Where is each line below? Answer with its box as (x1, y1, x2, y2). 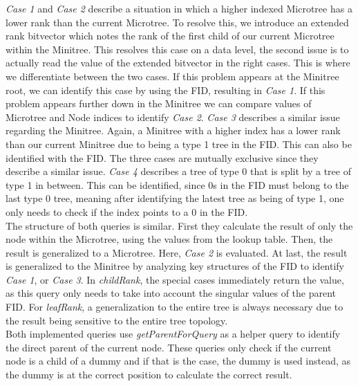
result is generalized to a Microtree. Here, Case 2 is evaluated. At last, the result (6, 245, 348, 259)
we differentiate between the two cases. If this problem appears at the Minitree (6, 68, 339, 83)
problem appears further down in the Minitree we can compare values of (6, 96, 312, 111)
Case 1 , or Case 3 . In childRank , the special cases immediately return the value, (6, 272, 344, 286)
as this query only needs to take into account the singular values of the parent (6, 286, 337, 300)
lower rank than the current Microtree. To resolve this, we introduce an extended (6, 15, 349, 29)
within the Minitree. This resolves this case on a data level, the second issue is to (6, 42, 349, 56)
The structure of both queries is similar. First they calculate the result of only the (6, 218, 353, 232)
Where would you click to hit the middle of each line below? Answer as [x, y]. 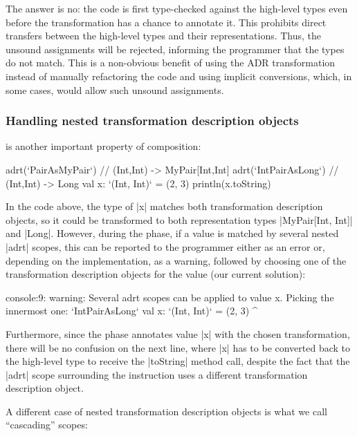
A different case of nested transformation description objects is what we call [166, 411]
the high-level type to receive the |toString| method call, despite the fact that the [178, 361]
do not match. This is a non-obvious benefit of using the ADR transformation [171, 63]
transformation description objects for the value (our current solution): [156, 274]
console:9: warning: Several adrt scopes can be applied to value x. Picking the [170, 297]
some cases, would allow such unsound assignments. [115, 89]
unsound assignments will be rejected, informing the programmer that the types [175, 49]
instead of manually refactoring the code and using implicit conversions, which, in [179, 76]
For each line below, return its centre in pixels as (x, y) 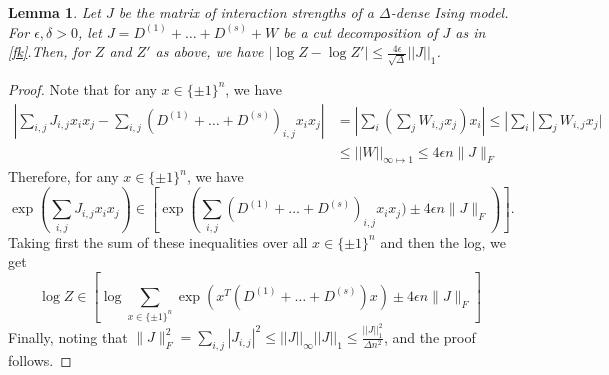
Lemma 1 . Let (54, 12)
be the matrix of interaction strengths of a (246, 12)
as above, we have (209, 51)
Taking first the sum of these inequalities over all (158, 241)
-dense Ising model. (449, 12)
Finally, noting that (68, 336)
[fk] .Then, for (49, 51)
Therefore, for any (63, 176)
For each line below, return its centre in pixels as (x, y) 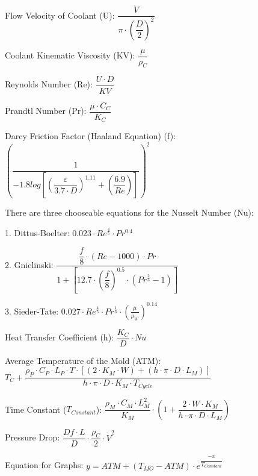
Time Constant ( (36, 409)
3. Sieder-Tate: (32, 311)
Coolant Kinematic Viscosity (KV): (70, 55)
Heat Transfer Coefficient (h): (59, 337)
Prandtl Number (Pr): (46, 111)
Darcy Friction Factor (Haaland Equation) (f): (91, 136)
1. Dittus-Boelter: (37, 232)
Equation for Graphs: (44, 465)
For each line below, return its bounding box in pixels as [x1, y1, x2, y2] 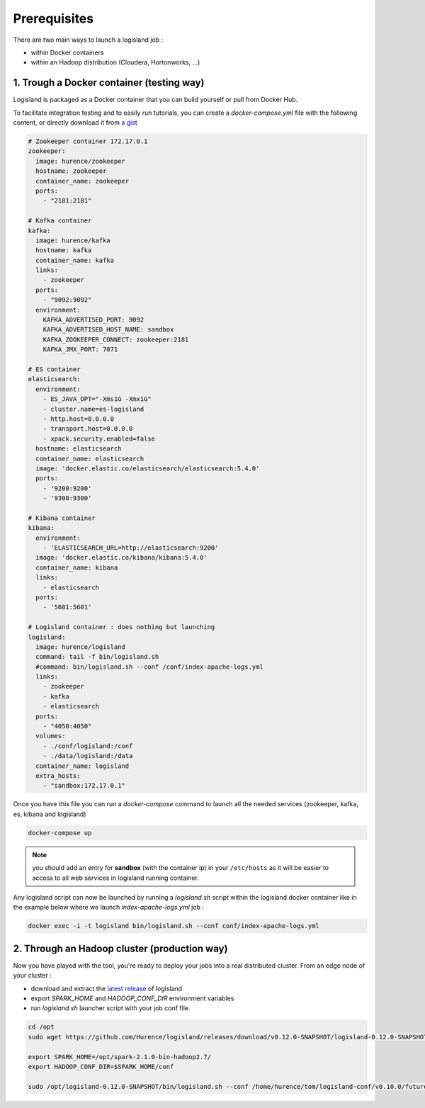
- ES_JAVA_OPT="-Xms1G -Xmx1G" [42, 395, 152, 403]
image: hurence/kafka [35, 236, 111, 244]
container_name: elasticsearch [35, 454, 144, 463]
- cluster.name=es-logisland [42, 405, 144, 413]
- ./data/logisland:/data [42, 752, 133, 760]
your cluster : [13, 971, 52, 980]
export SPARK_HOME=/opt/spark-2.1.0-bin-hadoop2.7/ [28, 1053, 212, 1061]
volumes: [35, 732, 66, 740]
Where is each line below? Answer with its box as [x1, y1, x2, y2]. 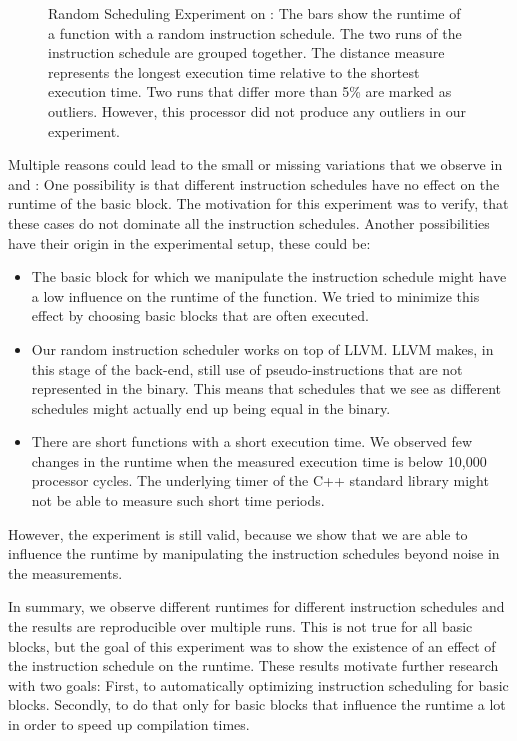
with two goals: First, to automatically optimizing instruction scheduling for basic [8, 674, 509, 695]
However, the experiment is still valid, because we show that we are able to [8, 523, 468, 544]
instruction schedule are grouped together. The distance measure [48, 42, 445, 63]
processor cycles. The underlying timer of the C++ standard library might [31, 470, 489, 491]
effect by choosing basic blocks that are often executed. [31, 305, 369, 326]
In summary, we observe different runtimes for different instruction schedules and [8, 596, 505, 617]
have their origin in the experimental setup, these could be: [8, 232, 371, 253]
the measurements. [8, 562, 123, 583]
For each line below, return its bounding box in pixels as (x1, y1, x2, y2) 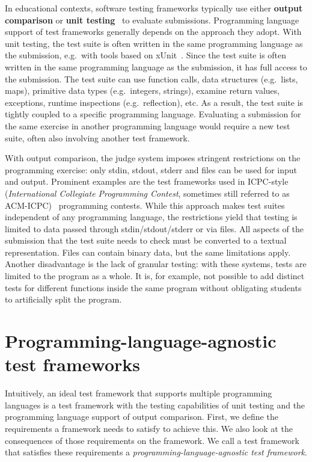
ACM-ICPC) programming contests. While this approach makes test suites (5, 199, 285, 211)
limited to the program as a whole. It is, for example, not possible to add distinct (5, 269, 305, 282)
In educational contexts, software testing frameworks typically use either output (5, 2, 303, 14)
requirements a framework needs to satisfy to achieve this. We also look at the (5, 422, 293, 434)
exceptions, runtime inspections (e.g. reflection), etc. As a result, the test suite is (5, 96, 304, 108)
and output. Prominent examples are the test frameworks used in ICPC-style (5, 175, 289, 188)
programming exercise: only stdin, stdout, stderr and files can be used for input (5, 163, 298, 176)
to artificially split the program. (5, 293, 122, 306)

━━━━━━━━━━

▶ [PROBLEM TO WORK ON] A clean copy is needed of the lines in the listing above from the one with "as this query" through the one with "console:9: warning: Several", exact in every word and free of pictures.

▶ [ANSWER SECTION]
as this query only needs to take into account the singular values of the parent (6, 286, 337, 300)
lower rank than the current Microtree. To resolve this, we introduce an extended (6, 15, 349, 29)
within the Minitree. This resolves this case on a data level, the second issue is to (6, 42, 349, 56)
The structure of both queries is similar. First they calculate the result of only the (6, 218, 353, 232)
Where would you click to hit the middle of each line below? Answer as [x, y]. 
A different case of nested transformation description objects is what we call [166, 411]
the high-level type to receive the |toString| method call, despite the fact that the [178, 361]
do not match. This is a non-obvious benefit of using the ADR transformation [171, 63]
transformation description objects for the value (our current solution): [156, 274]
console:9: warning: Several adrt scopes can be applied to value x. Picking the [170, 297]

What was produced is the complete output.